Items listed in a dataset
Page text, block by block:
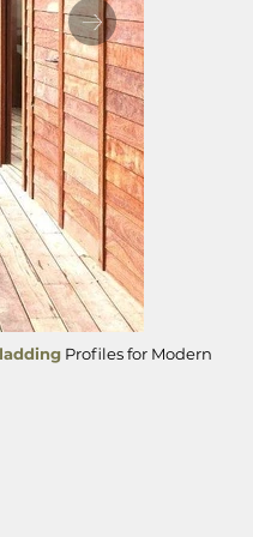
Profiles for Modern
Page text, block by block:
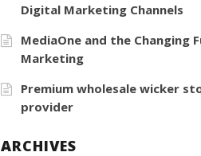
Digital Marketing Channels
MediaOne and the Changing
Marketing
Premium wholesale wicker
provider
ARCHIVES
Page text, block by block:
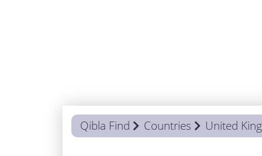
Qibla Find Countries United
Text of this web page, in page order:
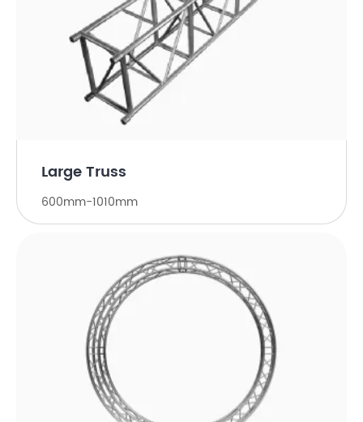
Large Truss
600mm-1010mm
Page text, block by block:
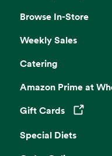
Browse In-Store
Weekly Sales
Catering
Amazon Prime at
Gift Cards
Opens in a
Special Diets
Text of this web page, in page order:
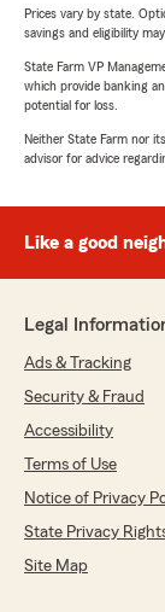
Prices vary by state.
savings and eligibility may
State Farm VP
which provide banking
potential for loss.
Neither State Farm nor
advisor for advice
Like a good
Legal
Ads & Tracking
Security & Fraud
Accessibility
Terms of Use
Notice of Privacy
State Privacy
Site Map
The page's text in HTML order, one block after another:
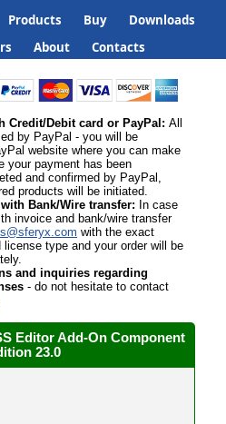
Products Buy
Downloads
About Contacts
Credit/Debit card or PayPal : All
by PayPal - you will be
website where you can make
your payment has been
and confirmed by PayPal,
products will be initiated.
with Bank/Wire transfer: In case
invoice and bank/wire transfer
with the exact
license type and your order will be
and inquiries regarding
- do not hesitate to contact
Editor Add-On Component
23.0
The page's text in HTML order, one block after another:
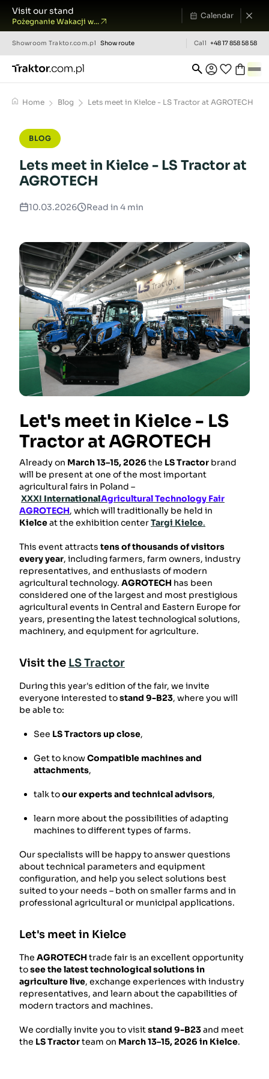
Visit our stand
Pożegnanie Wakacji w...
Calendar
Showroom Traktor.com.pl Show route Call +48 17 858 58 58
Home Blog Lets meet in Kielce - LS Tractor at AGROTECH
BLOG
Lets meet in Kielce - LS Tractor at
AGROTECH
10.03.2026 Read in 4 min
Let's meet in Kielce - LS
Tractor at AGROTECH
Already on March 13–15, 2026 the LS Tractor brand
will be present at one of the most important
agricultural fairs in Poland –
XXXI InternationalAgricultural Technology Fair
AGROTECH, which will traditionally be held in
Kielceat the exhibition centerTargi Kielce.
This event attracts tens of thousands of visitors
every year, including farmers, farm owners, industry
representatives, and enthusiasts of modern
agricultural technology. AGROTECH has been
considered one of the largest and most prestigious
agricultural events in Central and Eastern Europe for
years, presenting the latest technological solutions,
machinery, and equipment for agriculture.
Visit the LS Tractor
During this year's edition of the fair, we invite
everyone interested tostand 9-B23, where you will
be able to:
See LS Tractors up close,
Get to knowCompatible machines and
attachments,
talk toour experts and technical advisors,
learn more about the possibilities of adapting
machines to different types of farms.
Our specialists will be happy to answer questions
about technical parameters and equipment
configuration, and help you select solutions best
suited to your needs – both on smaller farms and in
professional agricultural or municipal applications.
Let's meet in Kielce
The AGROTECH trade fair is an excellent opportunity
tosee the latest technological solutions in
agriculture live, exchange experiences with industry
representatives, and learn about the capabilities of
modern tractors and machines.
We cordially invite you to visitstand 9-B23and meet
the LS Tractorteam on March 13–15, 2026 in Kielce.
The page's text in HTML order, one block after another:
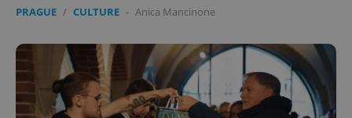
PRAGUE / CULTURE - Anica Mancinone
Privacy Policy
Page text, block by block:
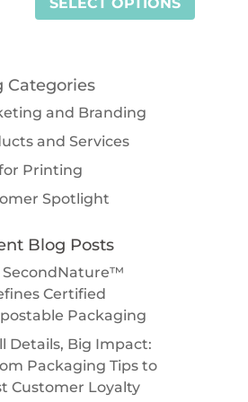
SELECT OPTIONS
Categories
and Branding
and Services
Printing
Spotlight
Blog Posts
SecondNature™
Certified
Packaging
Details, Big Impact:
Packaging Tips to
Customer Loyalty
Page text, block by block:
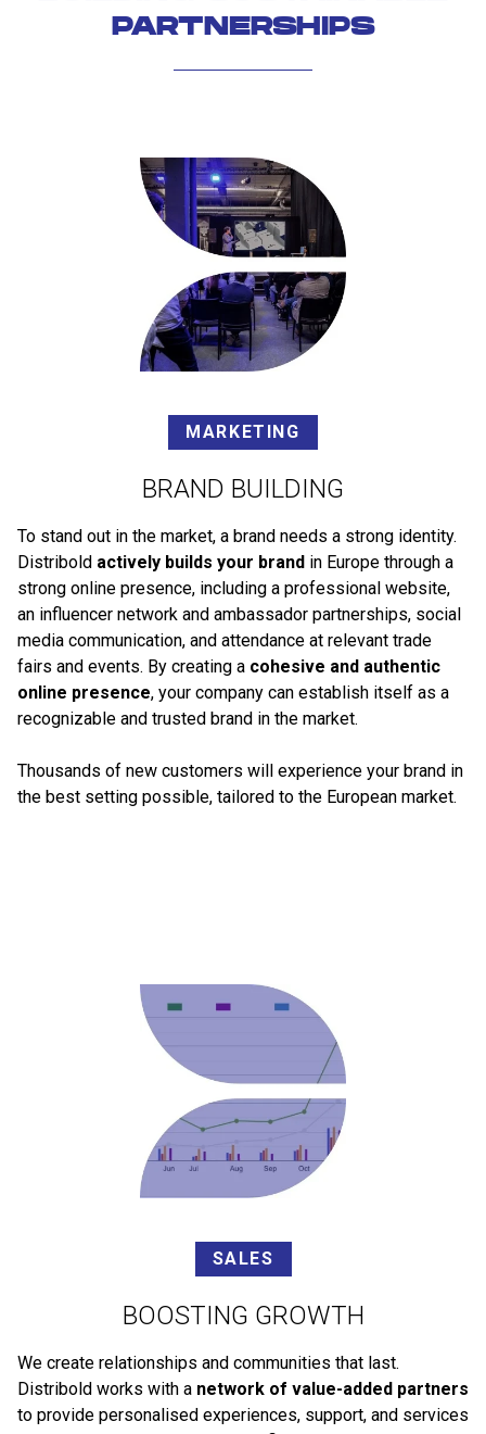
PARTNERSHIPS
MARKETING
BRAND BUILDING
To stand out in the market, a brand needs a strong identity.
Distribold actively builds your brand in Europe through a
strong online presence, including a professional website,
an influencer network and ambassador partnerships, social
media communication, and attendance at relevant trade
fairs and events. By creating a cohesive and authentic
online presence, your company can establish itself as a
recognizable and trusted brand in the market.
Thousands of new customers will experience your brand in
the best setting possible, tailored to the European market.
SALES
BOOSTING GROWTH
We create relationships and communities that last.
Distribold works with a network of value-added partners
to provide personalised experiences, support, and services
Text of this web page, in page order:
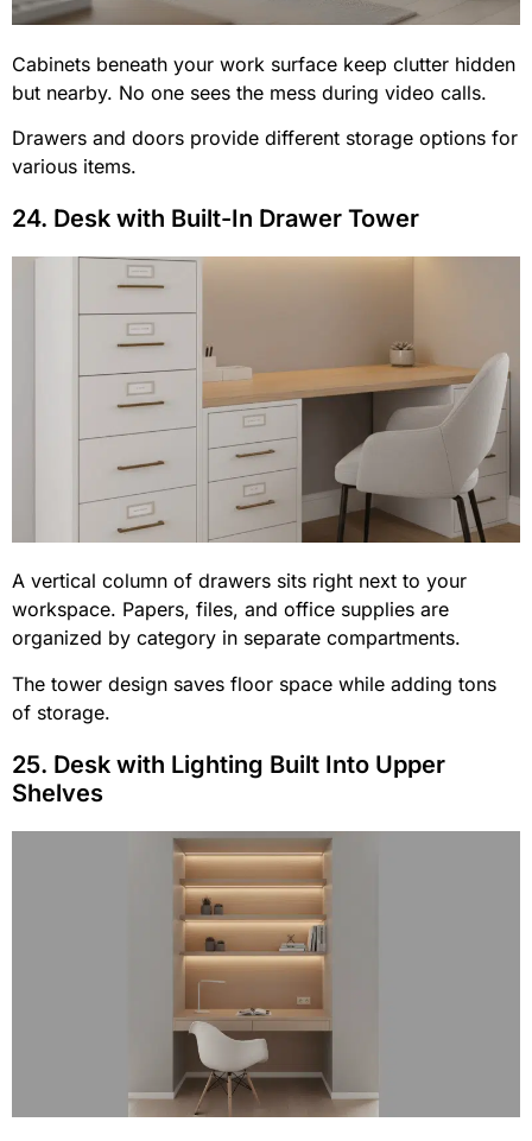
Cabinets beneath your work surface keep clutter hidden
but nearby. No one sees the mess during video calls.
Drawers and doors provide different storage options for
various items.
24. Desk with Built-In Drawer Tower
A vertical column of drawers sits right next to your
workspace. Papers, files, and office supplies are
organized by category in separate compartments.
The tower design saves floor space while adding tons
of storage.
25. Desk with Lighting Built Into Upper
Shelves

TASK
Within the entries above, give again exactly the lines starting at the one that contains "Premium wholesale wicker" and ending at the one that contains "agricultural events in", leaving out the pictures.

REPLY TO THE EXERCISE
Premium wholesale wicker
provider
ARCHIVES
Page text, block by block:
Qibla Find Countries United
Text of this web page, in page order:
Large Truss
600mm-1010mm
Page text, block by block:
Browse In-Store
Weekly Sales
Catering
Amazon Prime at
Gift Cards
Opens in a
Special Diets
Text of this web page, in page order:
Prices vary by state.
savings and eligibility may
State Farm VP
which provide banking
potential for loss.
Neither State Farm nor
advisor for advice
Like a good
Legal
Ads & Tracking
Security & Fraud
Accessibility
Terms of Use
Notice of Privacy
State Privacy
Site Map
The page's text in HTML order, one block after another:
Products Buy
Downloads
About Contacts
Credit/Debit card or PayPal : All
by PayPal - you will be
website where you can make
your payment has been
and confirmed by PayPal,
products will be initiated.
with Bank/Wire transfer: In case
invoice and bank/wire transfer
with the exact
license type and your order will be
and inquiries regarding
- do not hesitate to contact
Editor Add-On Component
23.0
The page's text in HTML order, one block after another:
Visit our stand
Pożegnanie Wakacji w...
Calendar
Showroom Traktor.com.pl Show route Call +48 17 858 58 58
Home Blog Lets meet in Kielce - LS Tractor at AGROTECH
BLOG
Lets meet in Kielce - LS Tractor at
AGROTECH
10.03.2026 Read in 4 min
Let's meet in Kielce - LS
Tractor at AGROTECH
Already on March 13–15, 2026 the LS Tractor brand
will be present at one of the most important
agricultural fairs in Poland –
XXXI InternationalAgricultural Technology Fair
AGROTECH, which will traditionally be held in
Kielceat the exhibition centerTargi Kielce.
This event attracts tens of thousands of visitors
every year, including farmers, farm owners, industry
representatives, and enthusiasts of modern
agricultural technology. AGROTECH has been
considered one of the largest and most prestigious
agricultural events in Central and Eastern Europe for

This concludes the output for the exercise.